Strong performance of small manufacturers

In terms of market players, smaller manufacturers have outperformed larger FMCG giants in recent quarters. After three quarters of declining consumption, smaller manufacturers have made a strong recovery, driven in large part by increased demand in the food segment. Giants, on the other hand, have exhibited slower value growth and saw a decline in volume growth compared to the previous quarter, a sign that smaller players are finding traction in specific categories and segments.

This resurgence among smaller companies reflects the shifting dynamics within India’s FMCG market. As rural consumption rises, smaller brands appear to be better positioned to capture growth in specific product categories, especially where local preferences play a significant role. For larger players, this could signal the need for renewed focus on rural markets and tailored strategies to maintain competitive positioning.

NielsenIQ’s report underscores the importance of regional tailoring for FMCG brands in India, where consumption patterns can vary significantly between rural and urban markets. To succeed, brands will need to invest in understanding these local preferences and creating targeted marketing, product offerings, and distribution strategies. This may involve strengthening relationships with local influencers, increasing availability in traditional trade channels, and ensuring that products meet the specific needs of rural consumers.

For brands, trust and reliability are becoming increasingly essential in building consumer loyalty.
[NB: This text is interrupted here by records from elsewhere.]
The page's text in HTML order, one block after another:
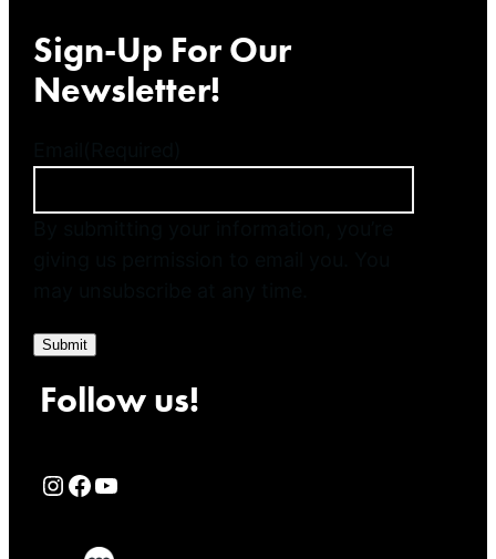
Sign-Up For Our
Newsletter!
Submit
Follow us!
Rialto Cinemas Instagram Page Rialto Cinemas Facebook Page Rialto Cinemas You Tube Page
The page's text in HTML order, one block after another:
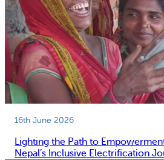
16th June 2026
Lighting the Path to
Nepal’s Inclusive Electrification
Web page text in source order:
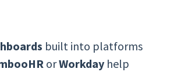
built into platforms
orWorkday help
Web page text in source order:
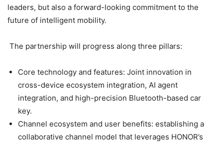
leaders, but also a forward-looking commitment to the
future of intelligent mobility.
The partnership will progress along three pillars:
Core technology and features: Joint innovation in
cross-device ecosystem integration, AI agent
integration, and high-precision Bluetooth-based car
key.
Channel ecosystem and user benefits: establishing a
collaborative channel model that leverages HONOR’s
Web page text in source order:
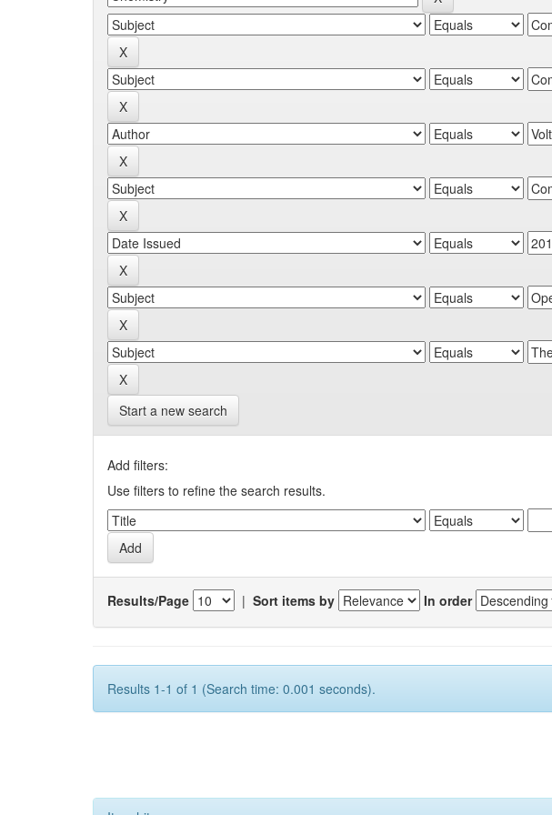
Start a new search
Add filters:
Use filters to refine the search results.
Results/Page | Sort items by In order
Results 1-1 of 1 (Search time: 0.001 seconds).
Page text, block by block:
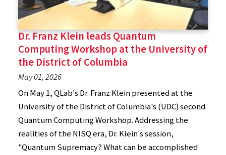
Dr. Franz Klein leads Quantum
Computing Workshop at the University of
the District of Columbia
May 01, 2026
On May 1, QLab's Dr. Franz Klein presented at the
University of the District of Columbia's (UDC) second
Quantum Computing Workshop. Addressing the
realities of the NISQ era, Dr. Klein's session,
"Quantum Supremacy? What can be accomplished
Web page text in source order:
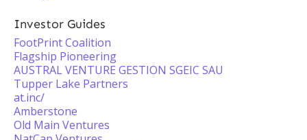
Investor Guides
FootPrint Coalition
Flagship Pioneering
AUSTRAL VENTURE GESTION SGEIC SAU
Tupper Lake Partners
at.inc/
Amberstone
Old Main Ventures
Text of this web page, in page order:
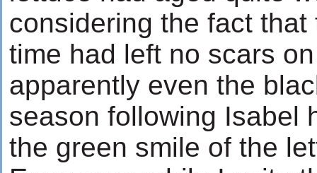
considering the fact
time had left no scars
apparently even the
season following Isabel
the green smile of the
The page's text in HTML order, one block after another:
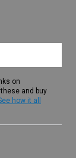
on
and buy
how it all
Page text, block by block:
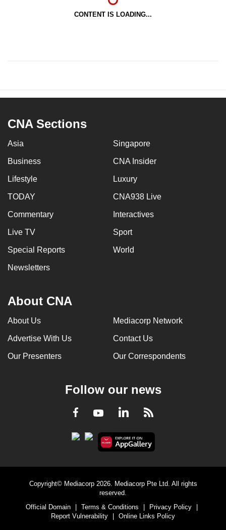
CONTENT IS LOADING...
CNA Sections
Asia Singapore
Business CNA Insider
Lifestyle Luxury
TODAY CNA938 Live
Commentary Interactives
Live TV Sport
Special Reports World
Newsletters
About CNA
About Us Mediacorp Network
Advertise With Us Contact Us
Our Presenters Our Correspondents
Follow our news
Facebook
YoutubeLinkedInRSS
Copyright© Mediacorp 2026. Mediacorp Pte Ltd. All rights
reserved.
Official Domain
Terms & Conditions Privacy Policy
Report Vulnerability
Online Links Policy
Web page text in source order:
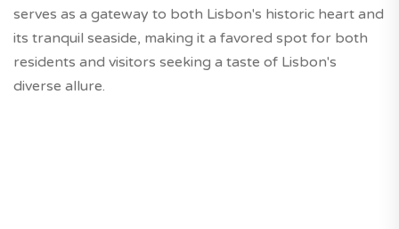
serves as a gateway to both Lisbon's historic heart and
its tranquil seaside, making it a favored spot for both
residents and visitors seeking a taste of Lisbon's
diverse allure.
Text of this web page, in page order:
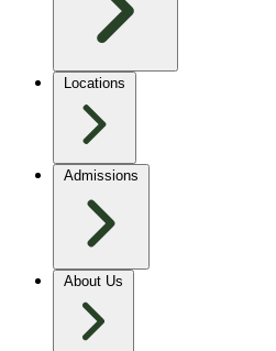
Locations
Admissions
About Us
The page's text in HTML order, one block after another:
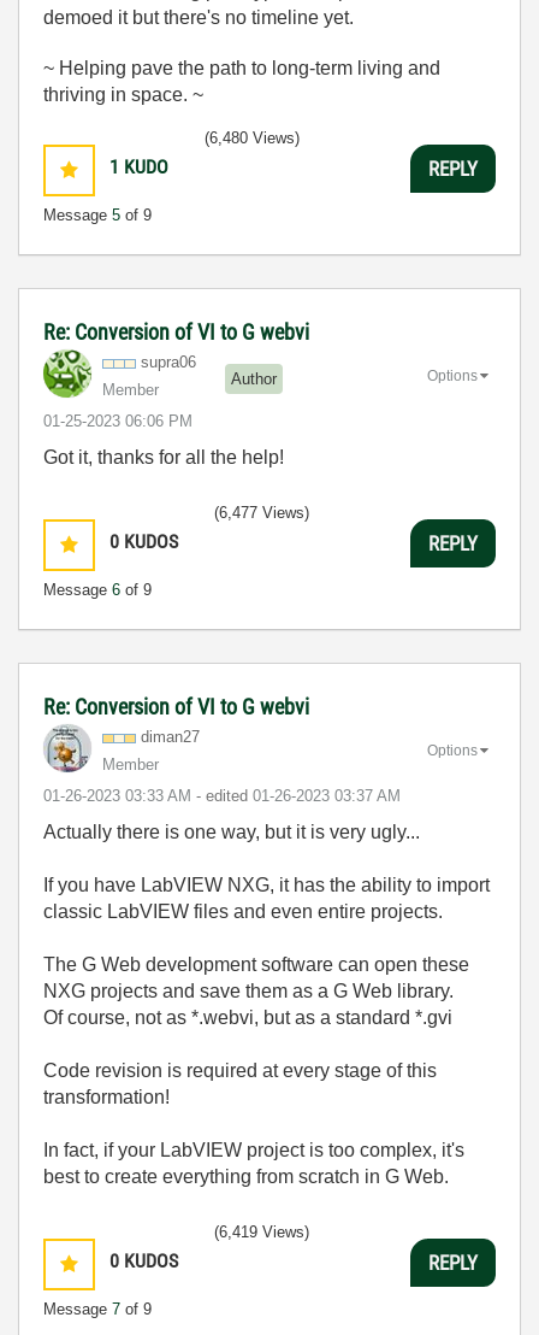
demoed it but there's no timeline yet.
~ Helping pave the path to long-term living and
thriving in space. ~
1 KUDO
Message 5 of 9
(6,480 Views)
REPLY
Re: Conversion of VI to G webvi
supra06
Member
Author
‎01-25-2023 06:06 PM
Options
Got it, thanks for all the help!
0 KUDOS
Message 6 of 9
(6,477 Views)
REPLY
Re: Conversion of VI to G webvi
diman27
Member
‎01-26-2023 03:33 AM - edited ‎01-26-2023 03:37 AM
Options
Actually there is one way, but it is very ugly...
If you have LabVIEW NXG, it has the ability to import
classic LabVIEW files and even entire projects.
The G Web development software can open these
NXG projects and save them as a G Web library.
Of course, not as *.webvi, but as a standard *.gvi
Code revision is required at every stage of this
transformation!
In fact, if your LabVIEW project is too complex, it's
best to create everything from scratch in G Web.
0 KUDOS
Message 7 of 9
(6,419 Views)
REPLY
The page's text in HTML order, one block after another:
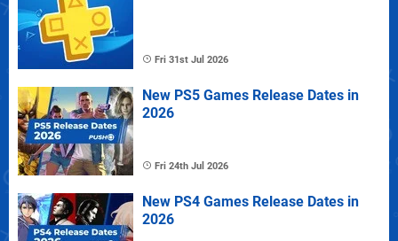
Fri 31st Jul 2026
New PS5 Games Release Dates in
2026
Fri 24th Jul 2026
New PS4 Games Release Dates in
2026
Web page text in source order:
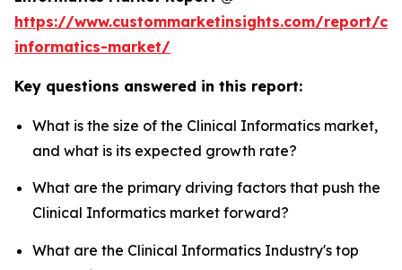
https://www.custommarketinsights.com/report/
informatics-market/
Key questions answered in this report:
What is the size of the Clinical Informatics market,
and what is its expected growth rate?
What are the primary driving factors that push the
Clinical Informatics market forward?
What are the Clinical Informatics Industry's top
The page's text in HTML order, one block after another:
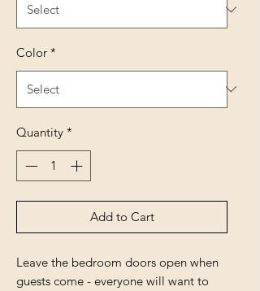
Color *
Quantity *
Add to Cart
Leave the bedroom doors open when
guests come - everyone will want to
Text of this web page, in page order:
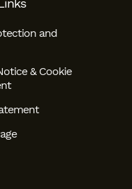
and
& Cookie
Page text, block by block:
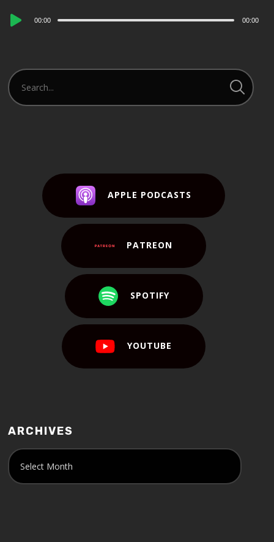
Audio
00:00 00:00
APPLE PODCASTS
PATREON
SPOTIFY
YOUTUBE
ARCHIVES
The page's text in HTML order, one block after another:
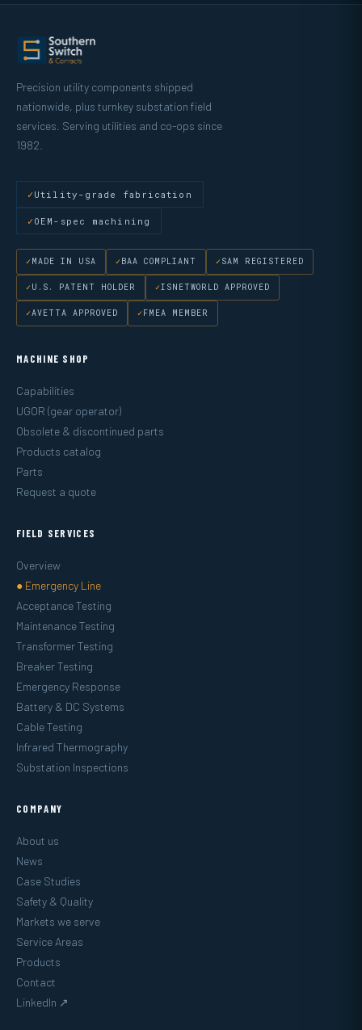
Precision utility components shipped
nationwide, plus turnkey substation field
services. Serving utilities and co-ops since
1982.
Utility-grade fabrication
OEM-spec machining
MADE IN USA BAA COMPLIANT SAM REGISTERED
U.S. PATENT HOLDER ISNETWORLD APPROVED
AVETTA APPROVED FMEA MEMBER
MACHINE SHOP
Capabilities
UGOR (gear operator)
Obsolete & discontinued parts
Products catalog
Parts
Request a quote
FIELD SERVICES
Overview
● Emergency Line
Acceptance Testing
Maintenance Testing
Transformer Testing
Breaker Testing
Emergency Response
Battery & DC Systems
Cable Testing
Infrared Thermography
Substation Inspections
COMPANY
About us
News
Case Studies
Safety & Quality
Markets we serve
Service Areas
Products
Contact
LinkedIn ↗
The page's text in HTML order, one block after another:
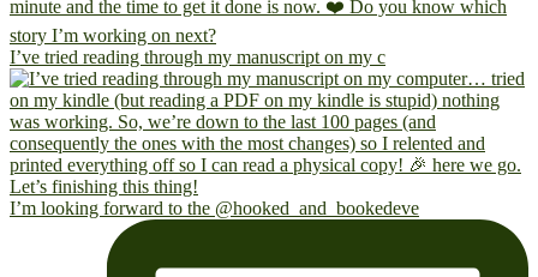
I’ve tried reading through my manuscript on my c
I’m looking forward to the @hooked_and_bookedeve

By aligning products and campaigns with the unique preferences of rural and urban customers, companies can enhance brand recognition and foster consumer trust. Additionally, testimonials and endorsements from rural influencers and community figures can help bolster brand credibility in these markets.

A balancing act between urban and rural markets

The latest figures suggest that rural areas will remain crucial to the growth of India’s FMCG industry in the coming quarters. With demand continuing to rise in these areas, brands are likely to increase their focus on rural consumers while balancing their efforts across urban markets.

The stabilisation in categories such as home and personal care and the increased demand for food staples indicate that brands need to be adaptable, particularly as the festive season approaches—a period that traditionally drives consumption across all segments.

As brands work to capture the diverse Indian market, NielsenIQ’s report highlights the need for a differentiated approach that accommodates the unique demands of rural and urban consumers alike. The ability to blend local knowledge with a broader strategy will likely determine which players emerge strongest in India’s competitive FMCG landscape.